Her sektörde olduğu gibi maalesef bizim sektörümüzde de sahada bu işi amatörce yapan insanlar var. Aslından bunu biraz ayırt etmemiz gerekiyor çünkü biz insan sağlığına hizmet veriyoruz yani geri iade edemediğimiz bir konu hakkında hizmet veriyoruz. Biz birinci önceliği dürüst, şeffaf, güvenilir olan kurum ve kuruluşlarla çalışıyoruz. Dolayısıyla bir aracı kurum olmak, hizmet sunan bir acente olmak iyileri tenzil ediyorum ama bunu çok amatörce yapanlar var. Bunları birbirinden ayıran, sizi taşıyan çatı bir markanın olması lazım. Dev bir kuruluşla beraber hareket ediyor olmak gerek. Bizim yurt dışındaki Turkish Grup ve Turkish Clinic de bunlardan bir tanesi. Yurt dışında kendi hastanelerimiz ve kliniklerimiz var. Bir hastane kimliği altında gitmek çok daha güvenli. Her hastanenin uzmanlaştığı ve içinde güçlü branşlarının bulunduğu birtakım dallar vardır. Bizim de çok kuvvetli olduğumuz branşlar var. Türkiye’deki sağlık turizmini güçlendirmek için güçlü olduğun branşları anlatmadan önce ülkedeki sağlığı anlatman lazım, hastanelerini anlatman lazım, bölümleri ve branşları anlatman lazım, doktorları anlatman lazım. Bunları anlatmak çok kolay olmuyor tüm öyküyü iyi bir şekilde sunabilmek gerekiyor. Dolayısıyla burada devletin de STK’larında, hastanelerin de aracı kurum ve acentelerin de bunlara hizmet veren herkesin son derece aidiyet duygusuyla, şeffaf, dürüst ve güvenilir bir şekilde çalışması lazım.
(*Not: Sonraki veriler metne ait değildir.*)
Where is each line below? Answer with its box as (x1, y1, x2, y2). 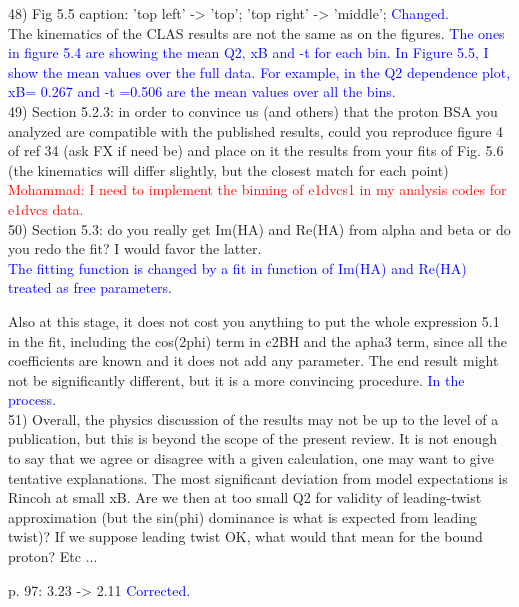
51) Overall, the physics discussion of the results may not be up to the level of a (8, 408, 499, 429)
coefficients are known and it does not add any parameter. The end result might (8, 350, 499, 371)
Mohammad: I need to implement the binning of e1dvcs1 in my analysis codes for (8, 179, 507, 200)
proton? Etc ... (8, 546, 98, 567)
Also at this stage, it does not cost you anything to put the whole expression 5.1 (8, 310, 500, 331)
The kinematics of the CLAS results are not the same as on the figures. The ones (8, 22, 505, 43)
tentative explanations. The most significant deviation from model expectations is (8, 467, 508, 488)
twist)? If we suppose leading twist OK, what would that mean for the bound (8, 526, 483, 547)

Son olarak gelecek yatırımlarınız olacak mı?
Belli başlı hedeflediğimiz bölgelerimiz var. Yatırımlarımız daha çok onkoloji üzerine olacak ve onkolojiyle birlikte birbirine bağlı branşlardan hastaneler açmayı planlıyoruz. Bizim ilk yatırımlarımız daha çok diagnos görüntüleme üzerineydi şimdi ise bunu hastanecilik olarak çevirdik.